We know yow all hates our being here, so how do we know it warn't yow ?" The man's fierce address was received with an angry outburst by the men, who had come out on purpose to inflict punishment upon some one, and in their excitement, one object failing, they were ready to snatch at another.
It was perhaps an insensate trick; but there was so much of the frank manly British boy in Dick Winthorpe that he forgot everything in the fact that big Hickathrift, the man he had known from a child--the great bluff fellow who had carried him in his arms and hundreds of times made him welcome in that wonderland, his workshop, where he was always ready to leave off lucrative work to fashion him eel-spear or leaping-pole, or to satisfy any other whim that was on the surface--that this old friend was being menaced by a great savage of a stranger nearly as big as himself, and backed by a roaring excited crowd who seemed ready for any outrage.
Dick did not hesitate a moment, but with eyes flashing, teeth clenched, and fists doubled, he leaped down from the stone, rushed into the midst of the crowd, closing round the wheelwright, and darting between the great fellow and the man who had raised a pick-handle to strike, seized hold of the stout piece of ash and tried to drag it away.
"You great coward!" he roared--"a hundred to one!" It was as if the whole gang had been turned to stone, their self-constituted leader being the most rigid of the crowd, and he stared at Dick Winthorpe as a giant might stare at the pigmy who tried to snatch his weapon away.
But the silence and inert state lasted only a few seconds, before the black-bearded fellow's angry face began to pucker up, his eyes half closed, and, bending down, he burst into a hearty roar of laughter.
"See this, lads!" he cried.

"See this! Don't hurt me, mester! Say, lads, I never felt so scared in my life." The leader's laugh was contagious, and the crowd took it up in chorus; but the more they laughed, the more angry grew Dick.

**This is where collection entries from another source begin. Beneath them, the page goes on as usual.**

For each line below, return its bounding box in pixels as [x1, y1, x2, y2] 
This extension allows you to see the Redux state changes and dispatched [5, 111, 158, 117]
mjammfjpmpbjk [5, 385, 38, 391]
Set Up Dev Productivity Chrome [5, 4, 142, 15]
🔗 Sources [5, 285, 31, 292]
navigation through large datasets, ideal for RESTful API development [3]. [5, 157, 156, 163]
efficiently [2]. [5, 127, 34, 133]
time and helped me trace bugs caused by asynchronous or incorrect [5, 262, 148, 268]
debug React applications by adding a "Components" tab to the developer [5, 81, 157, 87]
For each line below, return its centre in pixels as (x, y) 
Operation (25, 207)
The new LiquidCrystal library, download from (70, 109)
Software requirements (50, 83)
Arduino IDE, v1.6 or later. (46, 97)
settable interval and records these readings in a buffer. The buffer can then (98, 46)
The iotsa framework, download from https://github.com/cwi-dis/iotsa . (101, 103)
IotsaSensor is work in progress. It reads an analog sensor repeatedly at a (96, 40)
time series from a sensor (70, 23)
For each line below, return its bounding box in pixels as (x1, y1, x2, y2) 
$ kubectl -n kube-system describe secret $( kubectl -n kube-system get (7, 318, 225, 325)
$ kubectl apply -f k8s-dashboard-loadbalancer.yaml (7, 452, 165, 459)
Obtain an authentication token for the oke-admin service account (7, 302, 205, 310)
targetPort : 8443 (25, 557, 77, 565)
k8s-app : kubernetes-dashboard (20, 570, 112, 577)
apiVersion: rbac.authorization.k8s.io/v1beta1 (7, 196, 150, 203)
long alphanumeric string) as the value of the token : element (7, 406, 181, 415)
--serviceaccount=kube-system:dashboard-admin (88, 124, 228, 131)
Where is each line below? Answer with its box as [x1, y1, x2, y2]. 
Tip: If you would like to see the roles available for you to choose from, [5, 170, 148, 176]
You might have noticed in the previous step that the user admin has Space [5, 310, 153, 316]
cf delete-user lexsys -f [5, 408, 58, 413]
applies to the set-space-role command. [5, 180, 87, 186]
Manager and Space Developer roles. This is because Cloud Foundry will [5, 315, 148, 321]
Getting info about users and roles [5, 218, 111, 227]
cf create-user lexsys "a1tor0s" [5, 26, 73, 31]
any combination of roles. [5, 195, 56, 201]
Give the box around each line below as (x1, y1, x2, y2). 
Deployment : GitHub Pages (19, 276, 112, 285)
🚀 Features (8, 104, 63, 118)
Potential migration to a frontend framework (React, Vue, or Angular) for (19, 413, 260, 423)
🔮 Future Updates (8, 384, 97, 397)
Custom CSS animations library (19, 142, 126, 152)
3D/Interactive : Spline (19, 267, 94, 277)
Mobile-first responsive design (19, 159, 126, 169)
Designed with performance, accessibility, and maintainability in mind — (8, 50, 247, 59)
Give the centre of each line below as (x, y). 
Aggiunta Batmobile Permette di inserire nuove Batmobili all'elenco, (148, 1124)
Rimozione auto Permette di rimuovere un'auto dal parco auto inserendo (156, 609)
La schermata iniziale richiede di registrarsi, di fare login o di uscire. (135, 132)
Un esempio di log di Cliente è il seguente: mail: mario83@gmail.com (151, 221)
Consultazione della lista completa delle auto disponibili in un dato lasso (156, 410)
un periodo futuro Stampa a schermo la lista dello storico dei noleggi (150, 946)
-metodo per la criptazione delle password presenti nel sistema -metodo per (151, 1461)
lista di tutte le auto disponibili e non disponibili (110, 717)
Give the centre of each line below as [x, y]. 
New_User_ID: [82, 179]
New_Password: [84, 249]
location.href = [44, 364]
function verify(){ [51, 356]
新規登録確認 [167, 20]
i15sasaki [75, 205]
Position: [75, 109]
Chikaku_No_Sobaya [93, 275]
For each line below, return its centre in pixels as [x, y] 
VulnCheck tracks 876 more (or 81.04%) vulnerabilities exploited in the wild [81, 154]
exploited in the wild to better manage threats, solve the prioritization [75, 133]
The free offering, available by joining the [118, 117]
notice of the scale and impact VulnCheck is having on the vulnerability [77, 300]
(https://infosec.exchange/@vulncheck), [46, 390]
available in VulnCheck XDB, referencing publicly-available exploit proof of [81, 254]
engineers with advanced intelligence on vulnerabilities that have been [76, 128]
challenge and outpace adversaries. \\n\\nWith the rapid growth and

He could not see the ridiculous side of the matter; for, small as was his body in comparison with that of the man he had assailed, his spirit had swollen out as big as that of anyone present.
"I don't care," he cried; "I'll say it again--You're a set of great cowards; and as for you," he cried to the fellow whose weapon he had tried to wrest away, "you're the biggest of the lot." "Well done, young un--so he is!" cried the nearest man.

"Hooray for young ganger!" The men were ready to fight or cheer, and as ready to change their mood as crowds always are.